Eh. That's a bit like saying that a web server isn't a web server unless it supports the various bells and whistles provided by Apache.

Most people don't have a gigantic cluster of computers. Their fault-tolerance needs are minimal, because the most likely point of failure is their own code. In that situation, a minimalist map/reduce implementation can be a good compromise between scale and complexity. And let's face it: for all of the internet hysteria over map/reduce, it's a very simple idea.

gcb · on Aug 16, 2010

just like you would assume the job a web proxy does is manage files in memory or disk if you only experience was with squid? riiiiiiigth.

mark_l_watson · on Aug 15, 2010

Interesting, but considering the rich set of tools growing up around Hadoop infrastructure (e.g., Mahoot, Cascading, etc.) I think that it makes much more sense to scale out horizontally using Hadoop and related technologies.

chuhnk · on Aug 15, 2010

Very cool, something I'll try utilitize internally for processing large files.

wazoox · on Aug 15, 2010

I don't know if this really qualify as "map-reduce". It's very cool, anyway :)

stavros · on Aug 15, 2010

Why not?
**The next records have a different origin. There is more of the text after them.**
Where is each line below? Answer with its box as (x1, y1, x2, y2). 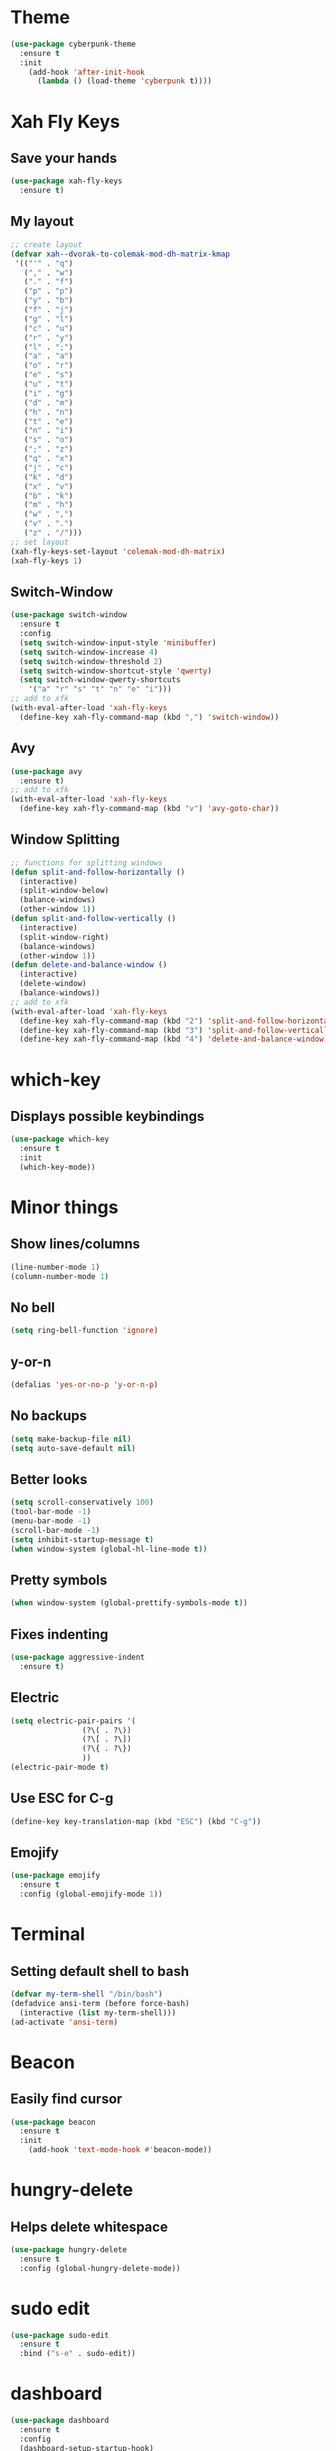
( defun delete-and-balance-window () (10, 960, 168, 970)
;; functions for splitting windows (10, 857, 163, 868)
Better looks (10, 1471, 88, 1488)
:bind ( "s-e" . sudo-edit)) (19, 2349, 137, 2359)
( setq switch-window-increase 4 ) (19, 647, 159, 657)
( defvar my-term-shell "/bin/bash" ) (10, 1989, 163, 1999)
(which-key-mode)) (19, 1162, 97, 1172)
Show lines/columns (10, 1236, 141, 1253)
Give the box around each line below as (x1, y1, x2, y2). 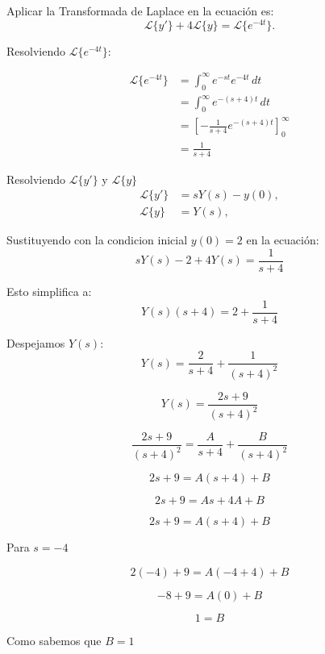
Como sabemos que (6, 632, 102, 648)
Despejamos (6, 334, 65, 351)
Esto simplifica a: (6, 282, 92, 299)
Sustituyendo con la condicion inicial (6, 231, 188, 248)
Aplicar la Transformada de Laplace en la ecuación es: (6, 2, 274, 19)
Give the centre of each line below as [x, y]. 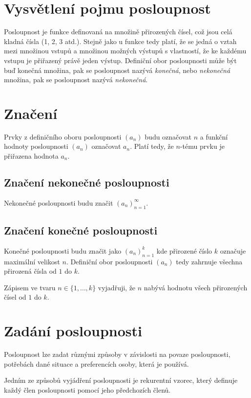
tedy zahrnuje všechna [209, 261]
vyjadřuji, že [117, 287]
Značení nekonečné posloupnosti [87, 182]
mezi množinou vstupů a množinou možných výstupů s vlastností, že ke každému [125, 51]
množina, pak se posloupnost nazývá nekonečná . [76, 80]
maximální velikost [32, 261]
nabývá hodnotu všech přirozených [196, 287]
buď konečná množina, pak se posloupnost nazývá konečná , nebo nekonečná [117, 70]
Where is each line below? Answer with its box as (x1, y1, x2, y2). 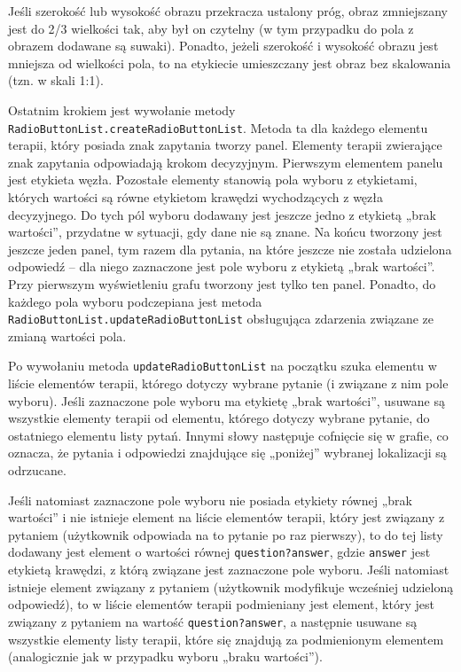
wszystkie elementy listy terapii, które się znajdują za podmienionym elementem (8, 629, 444, 648)
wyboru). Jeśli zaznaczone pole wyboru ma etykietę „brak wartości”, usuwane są (8, 391, 445, 410)
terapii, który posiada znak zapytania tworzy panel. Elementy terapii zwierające (8, 136, 442, 154)
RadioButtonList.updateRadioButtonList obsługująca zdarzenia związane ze (8, 309, 434, 328)
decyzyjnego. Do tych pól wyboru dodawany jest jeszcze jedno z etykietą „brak (8, 205, 437, 223)
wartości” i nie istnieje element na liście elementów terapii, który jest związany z (8, 508, 445, 527)
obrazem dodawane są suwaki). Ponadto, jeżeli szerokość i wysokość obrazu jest (8, 36, 439, 55)
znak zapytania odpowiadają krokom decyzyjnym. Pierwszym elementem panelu (8, 152, 443, 171)
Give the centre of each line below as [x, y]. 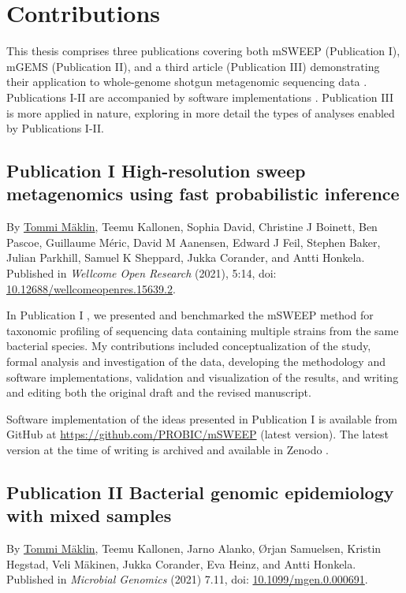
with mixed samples [89, 515]
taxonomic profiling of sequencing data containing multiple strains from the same [203, 330]
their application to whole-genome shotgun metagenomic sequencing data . [187, 82]
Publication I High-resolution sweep [156, 171]
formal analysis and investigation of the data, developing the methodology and [196, 362]
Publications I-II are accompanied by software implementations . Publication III [200, 97]
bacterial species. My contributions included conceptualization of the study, [189, 346]
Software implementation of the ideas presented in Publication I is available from [202, 418]
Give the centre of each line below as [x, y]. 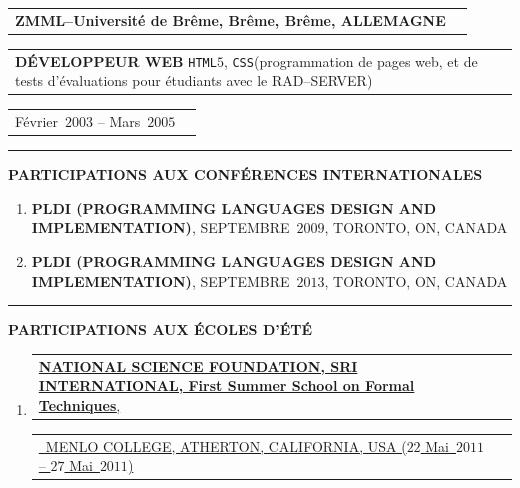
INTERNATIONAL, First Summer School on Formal [226, 385]
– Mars [119, 121]
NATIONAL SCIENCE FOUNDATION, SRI [198, 365]
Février [37, 121]
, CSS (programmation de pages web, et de [350, 60]
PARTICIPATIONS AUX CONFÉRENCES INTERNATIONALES [245, 174]
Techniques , [79, 404]
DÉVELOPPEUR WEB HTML [116, 60]
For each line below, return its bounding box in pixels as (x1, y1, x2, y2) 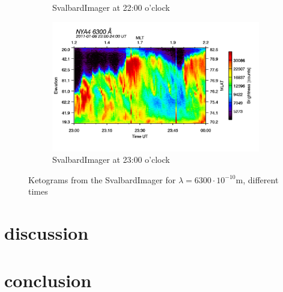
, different (243, 173, 279, 186)
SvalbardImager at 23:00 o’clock (52, 153, 170, 166)
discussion (4, 221, 89, 245)
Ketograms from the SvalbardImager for (28, 173, 176, 186)
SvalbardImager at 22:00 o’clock (52, 1, 170, 13)
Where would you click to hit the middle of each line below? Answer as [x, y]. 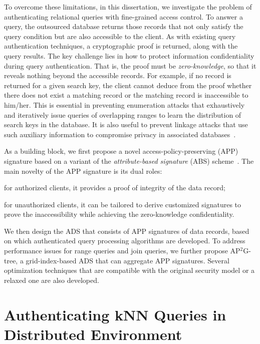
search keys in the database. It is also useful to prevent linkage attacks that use [126, 124]
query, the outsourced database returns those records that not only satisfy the [124, 26]
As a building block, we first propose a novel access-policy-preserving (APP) [121, 151]
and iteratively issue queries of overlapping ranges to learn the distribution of [123, 114]
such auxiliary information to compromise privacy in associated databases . [120, 134]
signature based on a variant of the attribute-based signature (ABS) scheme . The [129, 160]
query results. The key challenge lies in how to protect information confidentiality [129, 55]
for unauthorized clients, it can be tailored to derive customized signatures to [123, 204]
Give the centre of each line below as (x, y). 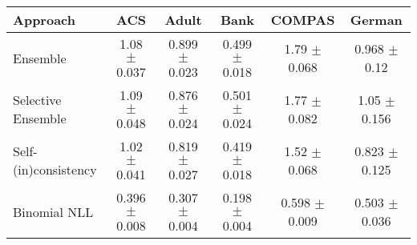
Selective (37, 100)
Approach (44, 20)
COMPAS (303, 20)
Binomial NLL (53, 211)
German (376, 20)
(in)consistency (55, 169)
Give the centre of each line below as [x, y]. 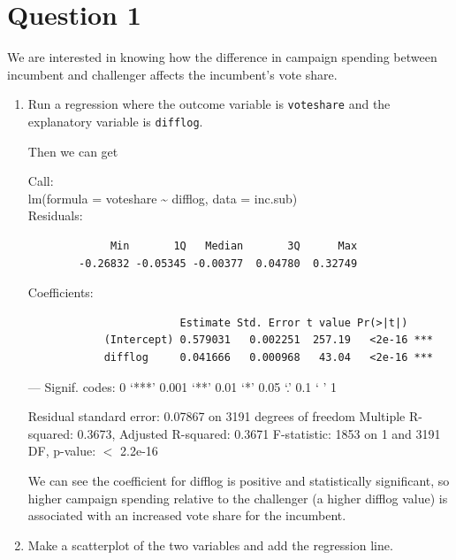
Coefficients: [61, 292]
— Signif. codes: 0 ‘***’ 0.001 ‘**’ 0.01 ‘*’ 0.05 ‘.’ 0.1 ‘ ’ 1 [182, 386]
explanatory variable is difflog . [115, 121]
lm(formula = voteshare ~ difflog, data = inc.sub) [163, 198]
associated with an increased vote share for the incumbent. [187, 515]
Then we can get [73, 151]
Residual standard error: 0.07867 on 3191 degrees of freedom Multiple [217, 416]
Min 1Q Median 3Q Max [234, 246]
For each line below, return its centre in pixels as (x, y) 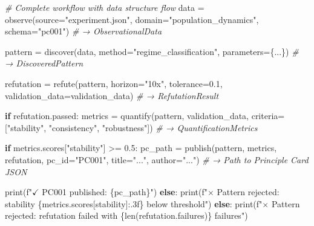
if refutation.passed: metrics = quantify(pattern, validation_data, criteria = (145, 116)
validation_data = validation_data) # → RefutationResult (112, 95)
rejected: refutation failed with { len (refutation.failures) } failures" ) (126, 215)
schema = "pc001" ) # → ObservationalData (83, 31)
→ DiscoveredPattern (44, 63)
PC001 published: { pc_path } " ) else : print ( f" (125, 192)
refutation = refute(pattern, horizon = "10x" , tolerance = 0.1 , (114, 83)
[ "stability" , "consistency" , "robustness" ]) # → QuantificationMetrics (131, 127)
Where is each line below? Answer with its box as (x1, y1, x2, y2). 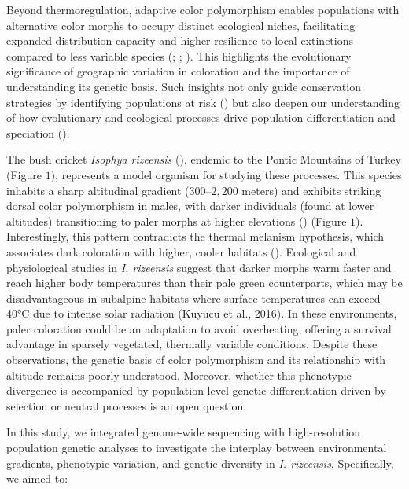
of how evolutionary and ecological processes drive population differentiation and (6, 109, 396, 126)
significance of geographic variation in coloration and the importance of (6, 63, 350, 79)
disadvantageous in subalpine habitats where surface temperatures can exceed (6, 289, 381, 306)
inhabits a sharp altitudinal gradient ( (6, 182, 190, 198)
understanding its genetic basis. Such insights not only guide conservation (6, 78, 361, 94)
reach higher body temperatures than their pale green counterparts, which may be (6, 274, 403, 291)
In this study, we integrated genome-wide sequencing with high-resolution (6, 424, 360, 440)
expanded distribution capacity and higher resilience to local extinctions (6, 32, 353, 49)
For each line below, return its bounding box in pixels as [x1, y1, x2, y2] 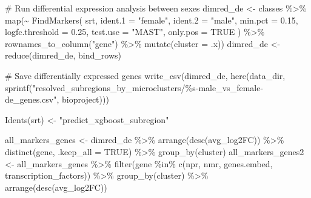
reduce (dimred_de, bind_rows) [5, 49, 121, 62]
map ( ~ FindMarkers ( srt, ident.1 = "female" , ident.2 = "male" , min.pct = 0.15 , [5, 13, 298, 26]
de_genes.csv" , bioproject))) [5, 93, 109, 106]
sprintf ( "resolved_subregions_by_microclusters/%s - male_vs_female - [5, 81, 264, 94]
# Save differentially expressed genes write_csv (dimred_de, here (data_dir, [5, 69, 286, 81]
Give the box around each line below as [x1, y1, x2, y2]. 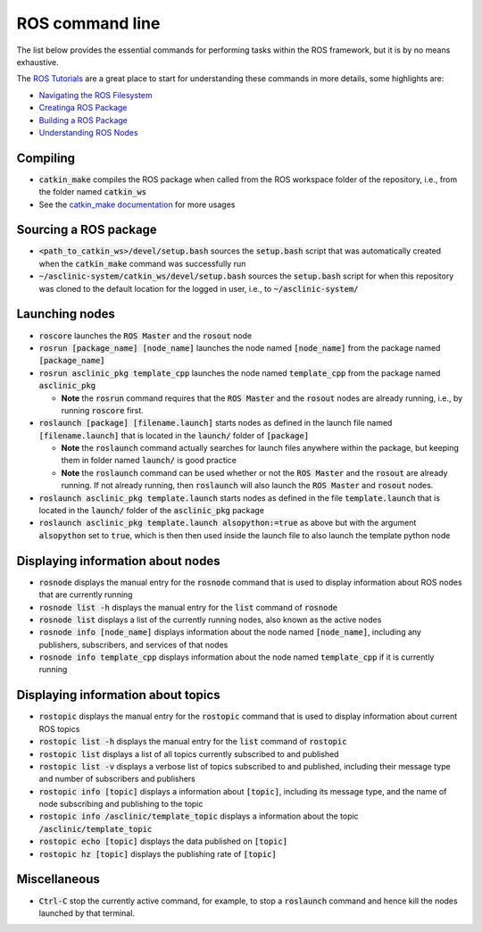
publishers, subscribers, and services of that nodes [38, 639, 229, 650]
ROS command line [16, 13, 161, 33]
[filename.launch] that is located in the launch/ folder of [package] [38, 429, 310, 441]
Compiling [16, 150, 76, 165]
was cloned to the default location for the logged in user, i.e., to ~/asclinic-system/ [38, 283, 359, 294]
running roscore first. [61, 404, 145, 415]
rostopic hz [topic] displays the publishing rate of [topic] [38, 848, 277, 859]
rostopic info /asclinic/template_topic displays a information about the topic [38, 811, 359, 821]
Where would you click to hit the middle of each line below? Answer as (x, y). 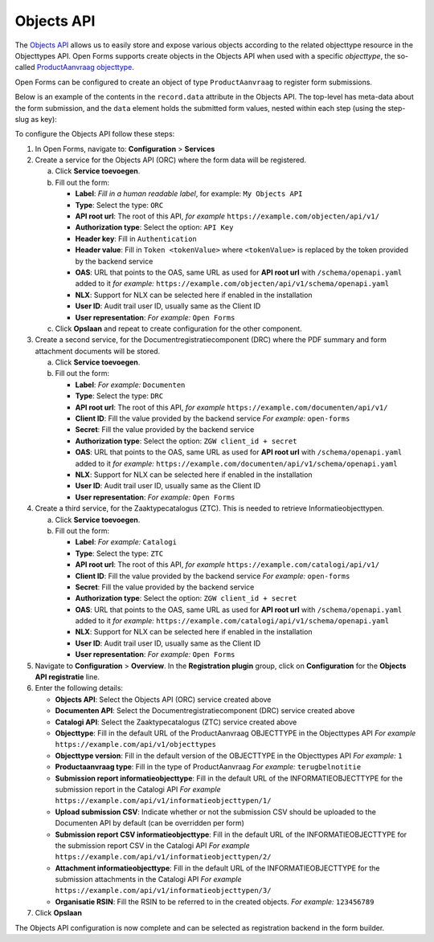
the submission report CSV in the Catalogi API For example (153, 845)
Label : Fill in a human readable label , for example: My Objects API (189, 194)
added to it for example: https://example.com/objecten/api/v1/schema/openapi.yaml (232, 283)
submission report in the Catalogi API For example (138, 789)
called (25, 67)
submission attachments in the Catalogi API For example (148, 879)
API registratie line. (68, 677)
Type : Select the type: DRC (119, 396)

There appears to be both a mapper and a reducer, so...

btilly · on Aug 15, 2010

There is both a mapper and a reducer internally, but a real map-reduce implementation should let you run custom code on both the map and the reduce, and a full-featured one should let you independently specify how many nodes you have mapping and reducing.

I may have missed it, but I don't see those things.

(I'm ignoring the fact that it is nice to be able to pass around arbitrary data structures. While true, I wouldn't expect that out of a bash implementation.)

adamtj · on Aug 15, 2010

map/reduce is a very simple, very general idea. It is also Google's and Hadoop's specific implementations with lots of bells and whistles. It's also everything in between. This implementation has more than the minimum two necessary features. If you are arguing that it isn't a true map/reduce implementation, then I would argue that you aren't a true software developer. http://en.wikipedia.org/wiki/No_true_scotsman

btilly · on Aug 15, 2010

The idea of MapReduce was introduced to the world in the paper http://labs.google.com/papers/mapreduce.html. The abstract starts off with MapReduce is a programming model and an associated implementation for processing and generating large data sets. Users specify a map function that processes a key/value pair to generate a set of intermediate key/value pairs, and a reduce function that merges all intermediate values associated with the same intermediate key. Many real world tasks are expressible in this model, as shown in the paper.

If you lack that feature set, then you can't solve most of the problems that MapReduce is actually used for in practice. Conversely if you have that feature set, then you can, though not necessarily with good reliability or at optimal speed. Therefore that description is what I take as the canonical description of what it means to have implemented MapReduce.

As for your arguing that I am not a true software developer, guilty as charged. I've been joking for years that I am merely a profitably displaced mathematician, and my current job role is a weird cross between software development and system administration.

gcb · on Aug 16, 2010

heh. considering that a shell by definition must rely on other programs to do something, a simpler implementation can be:

#!/bin/sh /bin/hadoop start-all

gcb · on Aug 16, 2010

...also close your eyes and imagine a line break there.